Leave the pictures out and quote only the lines from the one with "STORE_LOG_FILE (98, 1071, 232, 1091)" down to the end of the listing below.

START DATASET CONTENT

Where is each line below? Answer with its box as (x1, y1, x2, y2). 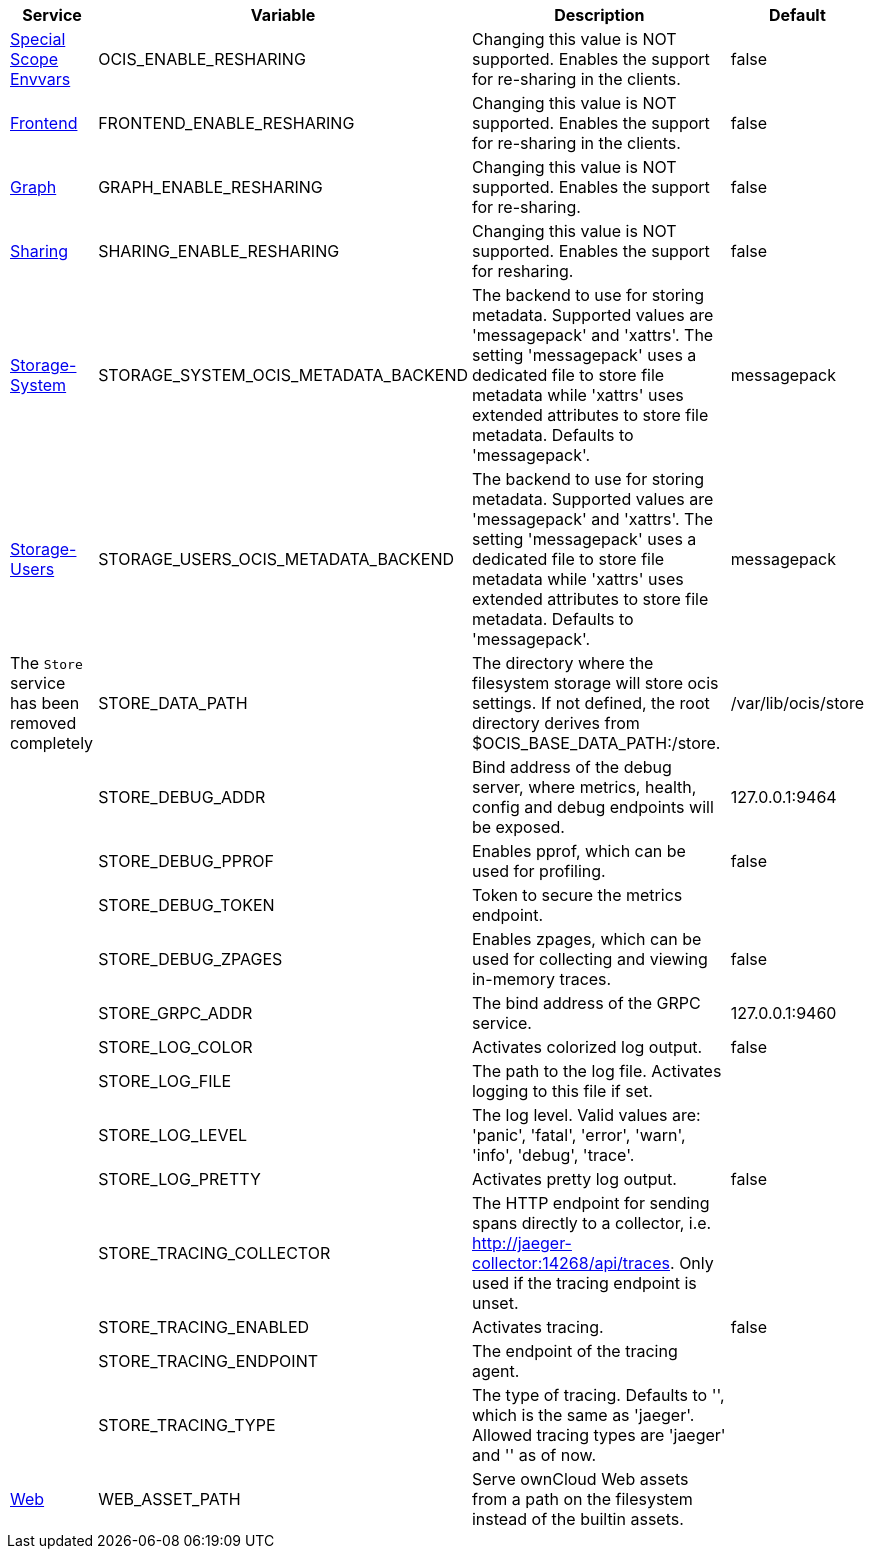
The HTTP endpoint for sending (471, 1193, 710, 1213)
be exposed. (471, 817, 565, 837)
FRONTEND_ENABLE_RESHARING (98, 113, 355, 133)
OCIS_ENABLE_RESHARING (98, 49, 306, 69)
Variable (250, 5, 316, 25)
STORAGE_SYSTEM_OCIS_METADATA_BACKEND (98, 365, 468, 385)
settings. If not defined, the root (471, 693, 710, 713)
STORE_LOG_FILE (98, 1071, 232, 1091)
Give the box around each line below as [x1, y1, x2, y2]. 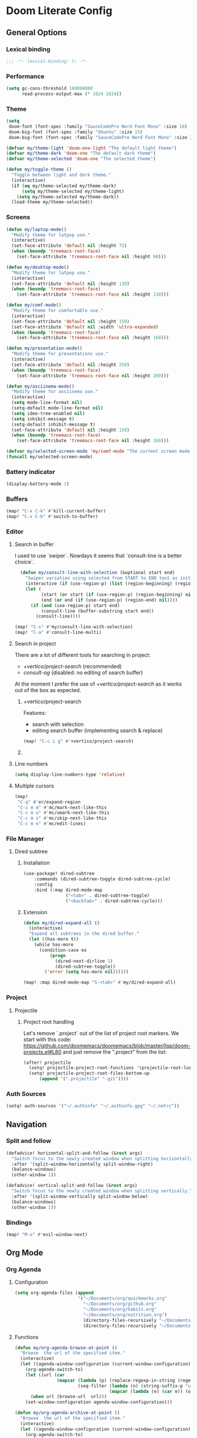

END DATASET CONTENT

-- SOLUTION BELOW --
STORE_LOG_FILE (98, 1071, 232, 1091)
Give the box around each line below as [x1, y1, x2, y2]. 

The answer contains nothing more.